§ Data records:

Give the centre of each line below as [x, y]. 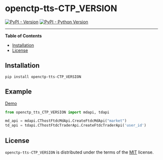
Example [18, 92]
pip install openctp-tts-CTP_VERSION [43, 77]
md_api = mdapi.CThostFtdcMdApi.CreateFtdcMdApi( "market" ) [66, 121]
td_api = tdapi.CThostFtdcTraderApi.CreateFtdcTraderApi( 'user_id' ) [76, 126]
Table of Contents [24, 36]
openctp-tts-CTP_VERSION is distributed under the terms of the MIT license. [79, 152]
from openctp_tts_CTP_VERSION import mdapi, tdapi [57, 112]
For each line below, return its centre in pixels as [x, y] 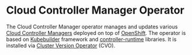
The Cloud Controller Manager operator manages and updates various [92, 27]
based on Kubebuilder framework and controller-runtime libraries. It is [91, 39]
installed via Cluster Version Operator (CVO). [61, 46]
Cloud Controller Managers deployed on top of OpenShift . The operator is [96, 33]
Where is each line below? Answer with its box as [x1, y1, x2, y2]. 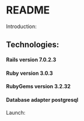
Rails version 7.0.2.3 [6, 56, 57, 63]
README [6, 4, 50, 17]
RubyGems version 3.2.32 [6, 83, 71, 90]
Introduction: [6, 23, 37, 30]
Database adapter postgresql [6, 96, 79, 103]
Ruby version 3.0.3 [6, 70, 54, 77]
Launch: [6, 109, 26, 116]
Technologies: [6, 40, 60, 50]
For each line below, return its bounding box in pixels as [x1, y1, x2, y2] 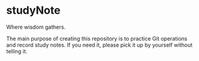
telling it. [6, 47, 28, 54]
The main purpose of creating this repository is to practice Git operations [6, 35, 188, 42]
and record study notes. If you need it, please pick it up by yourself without [6, 41, 193, 48]
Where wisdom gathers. [6, 23, 66, 30]
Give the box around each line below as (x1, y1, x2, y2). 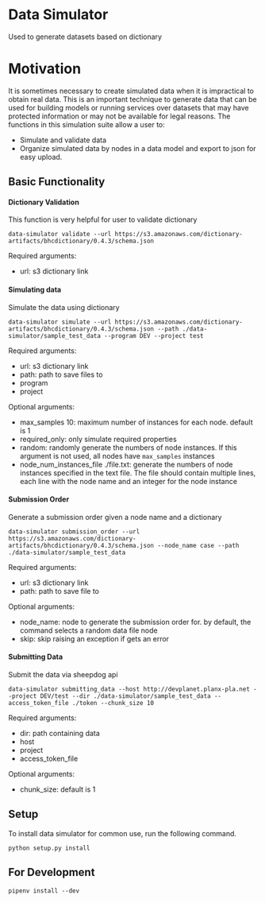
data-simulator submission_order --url (8, 527, 140, 536)
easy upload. (19, 152, 63, 161)
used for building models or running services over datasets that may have (8, 103, 249, 112)
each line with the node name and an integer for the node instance (19, 476, 238, 486)
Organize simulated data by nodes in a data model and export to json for (19, 143, 256, 153)
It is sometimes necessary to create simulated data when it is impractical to (8, 86, 254, 95)
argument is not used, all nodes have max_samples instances (19, 451, 216, 460)
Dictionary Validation (8, 197, 79, 207)
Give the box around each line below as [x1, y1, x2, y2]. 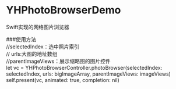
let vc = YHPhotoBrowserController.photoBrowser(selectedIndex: [6, 64, 163, 71]
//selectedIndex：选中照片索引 [6, 43, 80, 50]
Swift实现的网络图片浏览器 [6, 23, 70, 30]
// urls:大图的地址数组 [6, 50, 58, 57]
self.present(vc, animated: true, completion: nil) [6, 76, 119, 83]
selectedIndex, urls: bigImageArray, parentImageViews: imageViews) [6, 70, 171, 77]
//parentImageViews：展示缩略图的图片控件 [6, 58, 111, 65]
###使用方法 [6, 35, 37, 42]
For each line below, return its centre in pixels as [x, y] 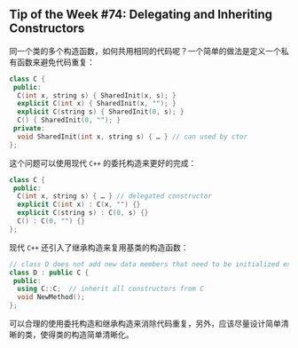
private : [29, 129]
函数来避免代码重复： [55, 62]
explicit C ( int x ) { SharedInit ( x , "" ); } [97, 104]
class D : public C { [49, 273]
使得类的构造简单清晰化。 [86, 335]
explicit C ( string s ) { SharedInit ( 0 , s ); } [101, 112]
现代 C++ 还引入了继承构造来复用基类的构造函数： [99, 247]
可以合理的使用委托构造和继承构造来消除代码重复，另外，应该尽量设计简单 [145, 324]
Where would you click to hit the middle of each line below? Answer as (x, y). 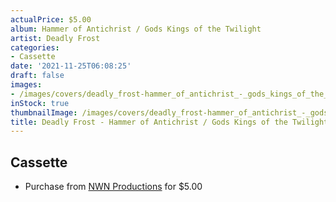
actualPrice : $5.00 (51, 19)
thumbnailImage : (44, 112)
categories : (35, 47)
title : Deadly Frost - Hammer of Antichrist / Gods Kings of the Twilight (169, 122)
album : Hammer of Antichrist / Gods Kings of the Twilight (136, 29)
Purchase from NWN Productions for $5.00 (113, 187)
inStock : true (40, 103)
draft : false (37, 76)
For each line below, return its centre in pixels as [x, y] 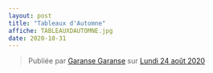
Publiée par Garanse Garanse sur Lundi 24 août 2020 [117, 61]
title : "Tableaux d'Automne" [57, 23]
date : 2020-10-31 [37, 38]
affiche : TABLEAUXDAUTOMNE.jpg [61, 30]
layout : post [30, 16]
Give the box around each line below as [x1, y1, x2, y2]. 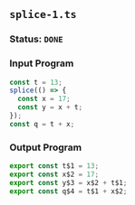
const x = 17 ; [17, 95, 71, 104]
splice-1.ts [9, 8, 77, 22]
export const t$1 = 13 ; [9, 162, 100, 171]
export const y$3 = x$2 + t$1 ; [9, 178, 128, 187]
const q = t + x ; [9, 119, 75, 128]
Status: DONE [9, 33, 63, 45]
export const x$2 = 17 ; [9, 170, 100, 180]
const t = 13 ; [9, 78, 63, 87]
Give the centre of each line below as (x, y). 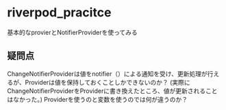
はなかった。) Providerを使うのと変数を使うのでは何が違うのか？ (98, 99)
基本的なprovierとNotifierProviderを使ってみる (73, 32)
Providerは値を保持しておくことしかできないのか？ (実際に (108, 82)
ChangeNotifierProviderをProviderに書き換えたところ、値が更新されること (112, 91)
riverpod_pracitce (59, 13)
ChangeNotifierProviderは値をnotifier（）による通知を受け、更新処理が (107, 74)
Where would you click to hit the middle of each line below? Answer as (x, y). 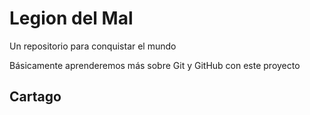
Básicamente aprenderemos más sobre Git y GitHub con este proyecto (155, 65)
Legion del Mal (71, 18)
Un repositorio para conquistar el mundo (93, 46)
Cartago (35, 97)
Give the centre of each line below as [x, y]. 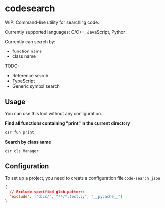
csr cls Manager [22, 151]
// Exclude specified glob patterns [47, 192]
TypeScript [23, 81]
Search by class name [28, 142]
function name [27, 51]
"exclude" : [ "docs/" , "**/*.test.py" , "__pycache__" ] [66, 197]
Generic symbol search [36, 86]
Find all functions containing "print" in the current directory [68, 123]
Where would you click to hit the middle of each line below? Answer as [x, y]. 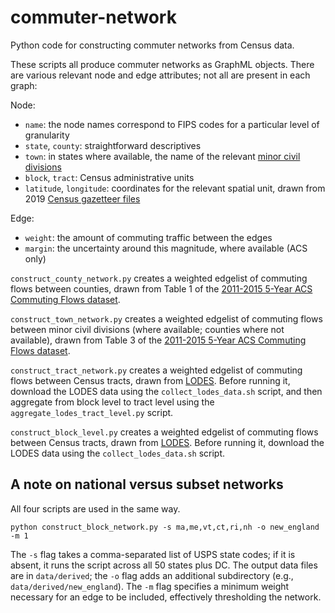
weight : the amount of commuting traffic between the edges [148, 237]
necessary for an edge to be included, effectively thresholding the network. [166, 597]
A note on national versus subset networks [147, 484]
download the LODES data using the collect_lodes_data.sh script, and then [166, 391]
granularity [47, 135]
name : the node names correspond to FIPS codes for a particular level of [172, 124]
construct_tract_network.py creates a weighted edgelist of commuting [156, 370]
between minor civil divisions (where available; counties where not [147, 329]
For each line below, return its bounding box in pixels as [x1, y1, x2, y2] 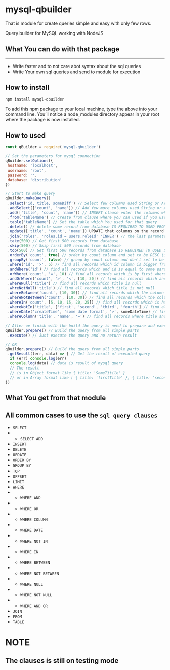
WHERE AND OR [20, 603, 48, 609]
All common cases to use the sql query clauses [5, 411, 158, 420]
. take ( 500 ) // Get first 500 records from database [7, 239, 119, 244]
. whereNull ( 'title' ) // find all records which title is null [7, 281, 142, 286]
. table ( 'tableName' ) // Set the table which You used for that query [7, 219, 157, 224]
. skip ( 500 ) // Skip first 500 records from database [7, 243, 121, 248]
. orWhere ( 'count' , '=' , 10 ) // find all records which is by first [7, 272, 153, 277]
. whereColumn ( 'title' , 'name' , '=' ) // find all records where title [7, 314, 157, 319]
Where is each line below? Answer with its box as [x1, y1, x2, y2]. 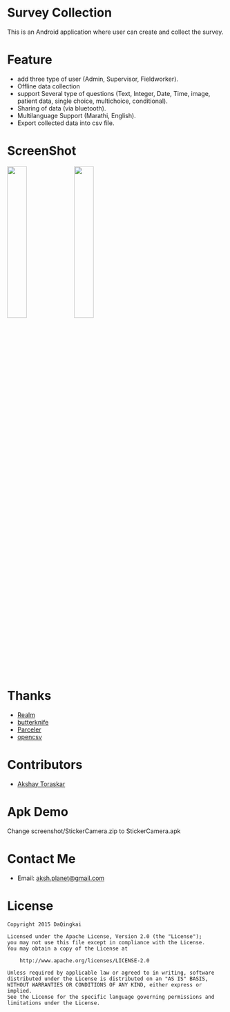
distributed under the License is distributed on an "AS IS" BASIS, [7, 975, 209, 982]
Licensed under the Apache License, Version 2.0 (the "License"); [7, 933, 202, 940]
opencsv [17, 732, 43, 741]
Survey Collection [7, 5, 113, 21]
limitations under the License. [7, 1000, 100, 1006]
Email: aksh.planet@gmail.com [17, 874, 105, 882]
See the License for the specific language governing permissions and [7, 993, 215, 1000]
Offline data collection [17, 82, 81, 90]
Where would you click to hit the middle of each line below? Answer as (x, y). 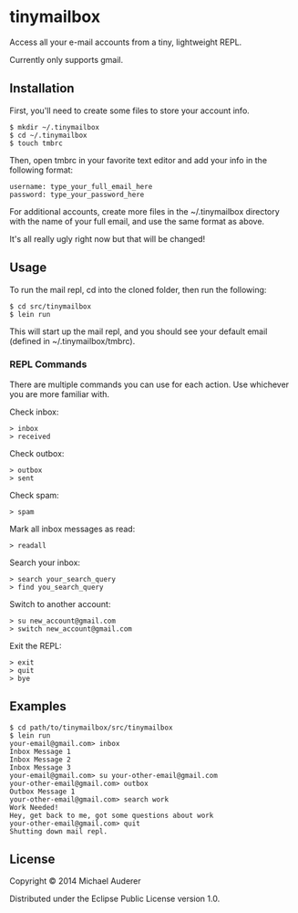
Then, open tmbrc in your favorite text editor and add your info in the (138, 160)
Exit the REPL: (36, 645)
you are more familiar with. (60, 394)
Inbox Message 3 (40, 767)
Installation (42, 89)
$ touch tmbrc (36, 143)
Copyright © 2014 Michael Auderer (75, 881)
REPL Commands (48, 364)
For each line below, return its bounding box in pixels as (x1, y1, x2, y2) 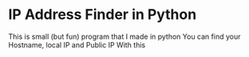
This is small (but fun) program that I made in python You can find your (8, 32, 241, 41)
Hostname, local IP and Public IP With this (8, 40, 146, 49)
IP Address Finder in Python (8, 6, 197, 24)
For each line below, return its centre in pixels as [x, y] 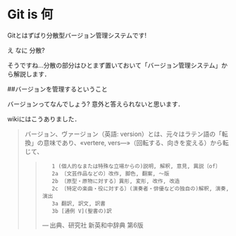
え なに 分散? [26, 50]
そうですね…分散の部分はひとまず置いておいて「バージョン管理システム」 [114, 65]
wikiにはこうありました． [44, 119]
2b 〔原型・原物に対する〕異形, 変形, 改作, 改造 [116, 181]
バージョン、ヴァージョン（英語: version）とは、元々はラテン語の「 [123, 134]
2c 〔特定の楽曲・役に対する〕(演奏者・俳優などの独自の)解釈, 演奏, [141, 188]
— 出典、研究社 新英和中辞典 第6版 [93, 225]
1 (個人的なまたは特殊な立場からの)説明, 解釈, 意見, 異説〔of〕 [136, 166]
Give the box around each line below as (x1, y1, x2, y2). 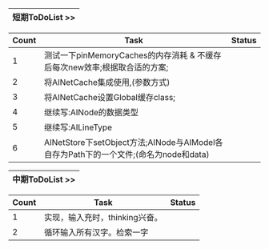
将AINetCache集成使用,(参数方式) (43, 77, 171, 87)
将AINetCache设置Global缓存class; (43, 92, 176, 102)
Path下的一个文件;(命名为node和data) (67, 149, 210, 159)
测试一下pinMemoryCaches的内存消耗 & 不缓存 (43, 50, 222, 61)
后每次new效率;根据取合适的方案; (43, 62, 169, 73)
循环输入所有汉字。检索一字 (43, 227, 149, 238)
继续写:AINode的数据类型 (43, 107, 139, 118)
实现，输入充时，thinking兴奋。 (43, 212, 163, 223)
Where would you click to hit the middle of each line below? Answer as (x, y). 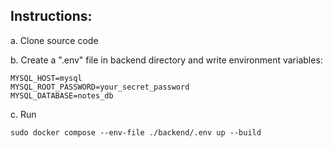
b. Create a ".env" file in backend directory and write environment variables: (166, 60)
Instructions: (51, 16)
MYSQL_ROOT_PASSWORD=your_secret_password (100, 87)
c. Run (23, 114)
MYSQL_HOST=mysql (46, 78)
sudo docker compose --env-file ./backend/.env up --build (136, 132)
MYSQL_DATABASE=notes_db (62, 95)
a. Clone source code (54, 40)
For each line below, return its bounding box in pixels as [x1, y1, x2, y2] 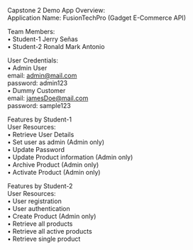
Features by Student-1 [7, 115, 72, 124]
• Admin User [7, 64, 48, 72]
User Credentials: [7, 56, 59, 65]
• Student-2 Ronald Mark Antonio [7, 43, 105, 50]
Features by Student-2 [7, 182, 73, 190]
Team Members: [7, 28, 55, 36]
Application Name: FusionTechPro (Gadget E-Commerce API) [7, 13, 187, 22]
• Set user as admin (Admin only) [7, 138, 105, 146]
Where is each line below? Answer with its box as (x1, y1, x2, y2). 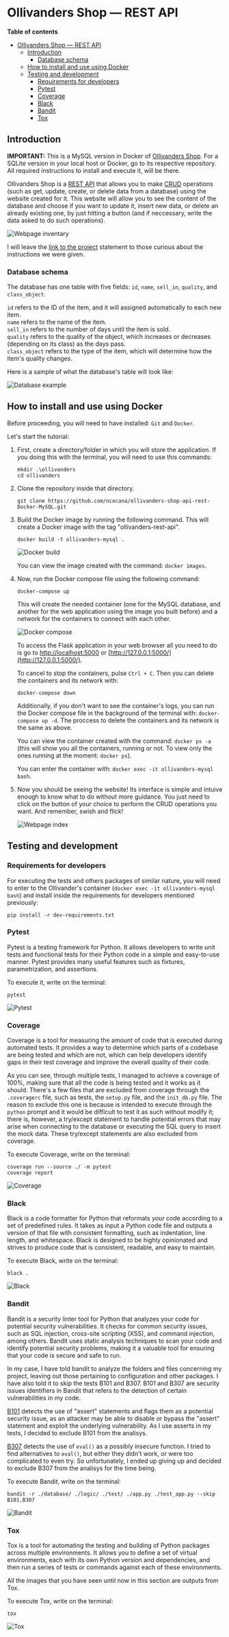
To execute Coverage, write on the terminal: (7, 1151, 131, 1159)
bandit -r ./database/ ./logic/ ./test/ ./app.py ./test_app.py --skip (7, 1490, 215, 1497)
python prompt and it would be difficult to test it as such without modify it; (7, 1108, 214, 1116)
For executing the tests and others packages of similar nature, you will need (7, 876, 221, 884)
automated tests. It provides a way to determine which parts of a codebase (7, 1044, 219, 1052)
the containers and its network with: (16, 676, 118, 684)
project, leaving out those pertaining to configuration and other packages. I (7, 1371, 219, 1380)
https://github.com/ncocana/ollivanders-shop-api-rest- (47, 497, 211, 504)
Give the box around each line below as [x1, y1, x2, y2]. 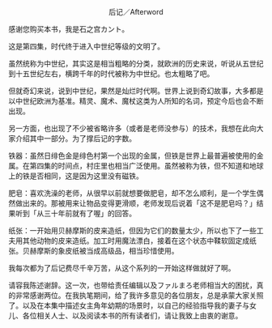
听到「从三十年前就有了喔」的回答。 [15, 209, 136, 218]
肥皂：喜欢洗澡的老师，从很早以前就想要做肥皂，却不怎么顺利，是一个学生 [8, 189, 257, 198]
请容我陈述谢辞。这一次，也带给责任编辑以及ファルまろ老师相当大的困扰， [8, 280, 257, 290]
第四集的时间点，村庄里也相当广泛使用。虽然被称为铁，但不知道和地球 [29, 161, 264, 170]
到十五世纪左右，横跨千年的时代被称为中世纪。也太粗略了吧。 [8, 69, 215, 79]
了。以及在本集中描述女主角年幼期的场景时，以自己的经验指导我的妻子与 [8, 300, 249, 310]
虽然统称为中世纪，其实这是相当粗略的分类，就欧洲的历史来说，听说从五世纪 [8, 59, 264, 68]
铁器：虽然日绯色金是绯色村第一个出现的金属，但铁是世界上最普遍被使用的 [8, 151, 257, 160]
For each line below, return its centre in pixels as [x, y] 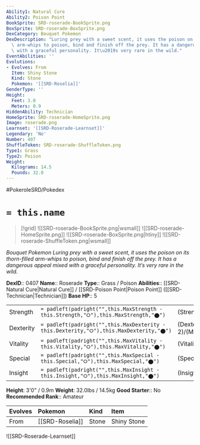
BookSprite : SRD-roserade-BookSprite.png [58, 23]
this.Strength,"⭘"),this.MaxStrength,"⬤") [103, 315]
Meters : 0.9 [26, 106]
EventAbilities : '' [30, 56]
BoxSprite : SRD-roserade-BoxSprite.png [56, 28]
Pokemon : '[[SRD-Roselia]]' [46, 84]
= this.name [36, 213]
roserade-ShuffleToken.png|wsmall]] [66, 241]
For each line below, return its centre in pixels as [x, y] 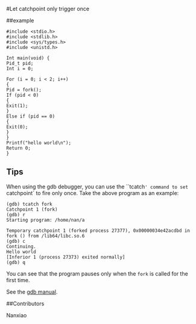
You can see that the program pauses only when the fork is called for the [97, 273]
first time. [18, 280]
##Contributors [25, 303]
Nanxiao [17, 315]
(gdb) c [16, 241]
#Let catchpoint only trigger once [48, 9]
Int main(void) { [28, 58]
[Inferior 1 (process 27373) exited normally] [66, 257]
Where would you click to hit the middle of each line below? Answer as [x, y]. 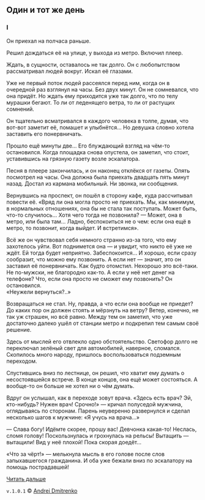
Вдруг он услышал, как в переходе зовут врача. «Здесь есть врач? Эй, [99, 398]
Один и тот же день [46, 10]
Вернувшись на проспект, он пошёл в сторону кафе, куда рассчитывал [99, 195]
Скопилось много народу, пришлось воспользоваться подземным [94, 354]
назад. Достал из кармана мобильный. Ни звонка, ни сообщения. [92, 184]
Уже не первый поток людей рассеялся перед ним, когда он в [88, 83]
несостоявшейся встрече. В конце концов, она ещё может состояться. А [102, 379]
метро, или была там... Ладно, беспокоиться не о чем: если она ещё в [99, 221]
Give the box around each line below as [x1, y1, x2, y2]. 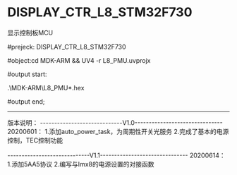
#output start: [7, 70, 47, 78]
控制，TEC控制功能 [7, 135, 63, 145]
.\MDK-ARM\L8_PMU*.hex [7, 83, 85, 92]
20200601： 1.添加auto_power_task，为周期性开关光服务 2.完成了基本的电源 [7, 127, 229, 135]
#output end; [7, 97, 45, 106]
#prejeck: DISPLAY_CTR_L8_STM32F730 [7, 42, 126, 51]
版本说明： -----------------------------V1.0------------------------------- [7, 118, 224, 127]
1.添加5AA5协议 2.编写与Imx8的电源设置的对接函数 [7, 159, 154, 168]
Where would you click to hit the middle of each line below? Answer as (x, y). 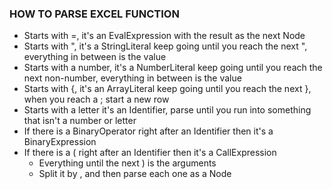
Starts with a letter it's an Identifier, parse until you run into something (167, 110)
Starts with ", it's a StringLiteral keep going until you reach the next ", (165, 46)
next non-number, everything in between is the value (132, 78)
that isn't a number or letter (80, 121)
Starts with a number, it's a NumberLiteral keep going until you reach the (173, 68)
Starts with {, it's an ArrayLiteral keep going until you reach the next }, (167, 89)
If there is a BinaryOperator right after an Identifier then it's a (148, 131)
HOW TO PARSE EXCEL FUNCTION (94, 14)
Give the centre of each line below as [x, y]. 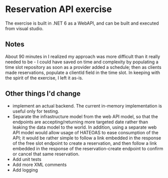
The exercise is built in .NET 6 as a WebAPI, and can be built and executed [82, 23]
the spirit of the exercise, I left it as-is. [44, 78]
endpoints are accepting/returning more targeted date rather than [80, 122]
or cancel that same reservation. [46, 154]
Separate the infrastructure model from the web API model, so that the [85, 116]
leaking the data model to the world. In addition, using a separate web [85, 127]
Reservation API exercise [58, 9]
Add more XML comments [39, 164]
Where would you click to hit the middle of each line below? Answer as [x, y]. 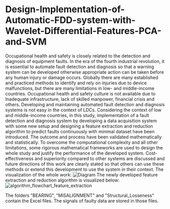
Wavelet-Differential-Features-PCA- [83, 31]
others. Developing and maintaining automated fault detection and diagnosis [85, 104]
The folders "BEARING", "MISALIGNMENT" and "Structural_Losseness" [80, 195]
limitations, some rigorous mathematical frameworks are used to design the [84, 147]
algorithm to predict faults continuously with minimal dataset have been [80, 131]
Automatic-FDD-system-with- [71, 20]
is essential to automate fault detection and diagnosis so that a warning [80, 67]
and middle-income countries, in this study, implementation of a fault [77, 115]
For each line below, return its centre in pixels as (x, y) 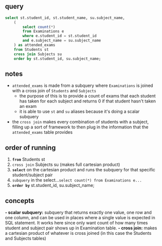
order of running (30, 148)
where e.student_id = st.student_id (60, 36)
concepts (20, 201)
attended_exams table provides (42, 132)
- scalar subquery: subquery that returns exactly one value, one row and (78, 212)
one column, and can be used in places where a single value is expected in (80, 217)
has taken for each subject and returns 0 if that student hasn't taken (88, 101)
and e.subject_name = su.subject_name (62, 41)
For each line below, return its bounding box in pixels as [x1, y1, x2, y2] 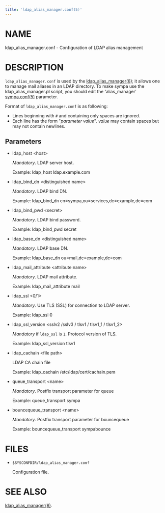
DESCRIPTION [5, 62, 64, 73]
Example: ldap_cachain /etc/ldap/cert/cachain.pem [12, 369, 115, 375]
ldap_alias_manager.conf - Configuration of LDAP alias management [5, 45, 143, 51]
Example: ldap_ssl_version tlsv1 [12, 341, 75, 347]
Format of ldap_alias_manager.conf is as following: [5, 103, 108, 109]
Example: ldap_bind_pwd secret [12, 226, 77, 232]
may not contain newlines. [12, 123, 65, 129]
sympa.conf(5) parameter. [5, 94, 58, 100]
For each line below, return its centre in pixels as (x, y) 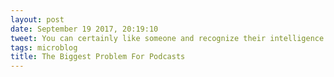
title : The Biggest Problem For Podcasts (98, 57)
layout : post (37, 19)
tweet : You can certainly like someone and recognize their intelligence (167, 38)
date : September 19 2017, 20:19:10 (84, 29)
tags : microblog (44, 47)
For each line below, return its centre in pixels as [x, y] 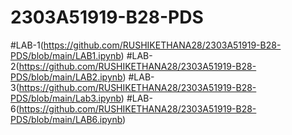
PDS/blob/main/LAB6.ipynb [66, 119]
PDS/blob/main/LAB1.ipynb [66, 55]
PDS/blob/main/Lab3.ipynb [66, 98]
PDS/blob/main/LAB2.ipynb [66, 77]
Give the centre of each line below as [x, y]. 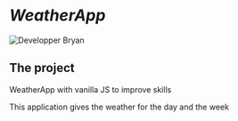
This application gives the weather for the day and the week [119, 107]
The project [42, 68]
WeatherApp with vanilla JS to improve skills [90, 89]

§ Your task: Tell how many lines in the data contain the word "Twilight", answering with that number and no other text.

§ Solution for this problem: 2